Creo que he descubierto por qué Marius odiaba a Santino. Con permiso..
Lestat de Lioncourt
Sentado meditabundo, esperando quizá
el golpe de gracia, me incorporé escuchando los viejos fantasmas que
recorrían los pasillos de mi mente. Allí estaban con nombre y
rostro dictándome sus desgracias, las mías propias, debido a mi
fanatismo. Había caído en la estúpida creencia que podría
librarme de mis pecados, pero estos se habían convertido en una
segunda piel, como un tatuaje invisible, que me asfixiaba. Mis ojos
estaban hundido en las tragedias que bien conocía como si fueran una
epopeya griega bien argumentada. Mis manos temblaban. Los viejos
rezos ya no me servían, las profecías eran polvo y los textos
sagrados se habían reducido a humo y cenizas.
—¿Le ocurre algo?—preguntó un
joven.
Me quedé observándolo unos instantes
antes de responder. Era delgado, tenía la cadera ligeramente
acentuada, sus labios poseían una belleza idílica y sus ojos
castaños me recordaron tanto unos que yo adoraba que sentí
remordimientos, deseos de llorar y la necesidad de suplicar perdón a
un extraño. Era castaño cobrizo y tenía su pelo alborotado, como
el de tantos jóvenes, entre sus manos se encontraban diversas
libretas de dibujo. Su piel lechosa, salpicada por una constelación
de pecas, me enloquecía. Parecía nieve recién caída a los pies de
la Piazza San Prieto. Destacaba entre la multitud por esa alma tan
pura envuelta en una sotana con un almidonado alzacuellos.

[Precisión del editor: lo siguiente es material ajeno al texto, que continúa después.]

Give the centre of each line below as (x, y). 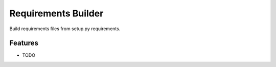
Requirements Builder (56, 13)
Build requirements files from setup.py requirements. (65, 29)
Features (24, 43)
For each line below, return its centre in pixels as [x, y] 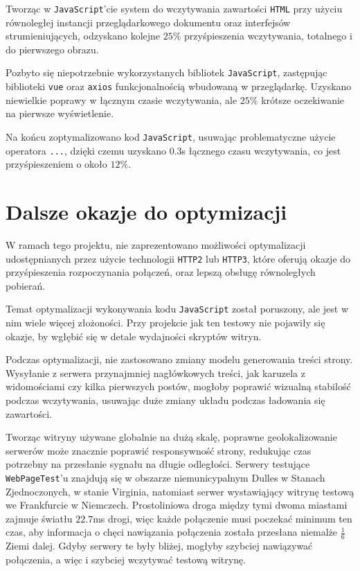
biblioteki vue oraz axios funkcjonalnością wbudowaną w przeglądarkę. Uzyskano [179, 86]
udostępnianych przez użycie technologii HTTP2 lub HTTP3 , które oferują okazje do [178, 258]
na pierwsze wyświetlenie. [60, 113]
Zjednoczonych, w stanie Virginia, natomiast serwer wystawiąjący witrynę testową [180, 491]
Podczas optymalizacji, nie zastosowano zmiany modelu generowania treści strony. [179, 359]
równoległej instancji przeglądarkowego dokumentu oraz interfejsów [148, 22]
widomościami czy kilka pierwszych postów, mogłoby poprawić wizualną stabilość [178, 386]
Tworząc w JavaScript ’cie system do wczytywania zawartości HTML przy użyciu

—¿Se encuentra bien? ¿Se siente
acalorado?—dejó sus desorganizadas libretas en el suelo para luego
colocarlas sobre mis hombros. Sentí que ardía. Aquello era la
visión de un ángel, de un ángel tan parecido al que yo había
torturado que me hacía sentir culpable de toda la maldad derramada
sobre este mundo.
—Sólo deseo que me perdone—dijo.
—Dios siempre perdona—respondió
con una cálida sonrisa.
—Dios no, mi ángel—murmuré—. Un
ángel al cual en vez de rezar lo condené al infierno, lo torturé
arrancándole las alas para depositar oscuros pensamientos sobre sus
heridas, un muchacho que fue mío y señalé como indigno.
Mis palabras pudieron provocar furia,
rechazo o asco en un hombre como él, con una fe tan poco dada a este
tipo de revelaciones, pero sólo sonrió estrechándome, besándome
las mejillas y dándome un ligero golpecito en la espalda.
—Dígaselo. Dígale que lo ama.
Calmará su alma y alegrará su corazón—susurró en mi oído antes
de apartarse. Sus ojos brillaban aguados debido a las lágrimas que
deseaba derramar. Quizá no era el único que había recordado un
viejo amor. Pero creo que fue más bien mi sinceridad lo que hizo que
él vibrara frente a mí como una hoja.
Tomó sus libretas, se despidió de mí
con un gesto gentil y se marchó a toda prisa. Pude llamarlo ángel a
ese joven sacerdote, pero sólo existe uno para mí y es Armand. Él
siempre será mi ángel.
1 comentario:
¡Oh por Dios!
Me hizo llorar, es hermoso, desde que leí el libro me pregunté por que no regresó con Armand para explicarle lo que había descubierto, para liberarlo.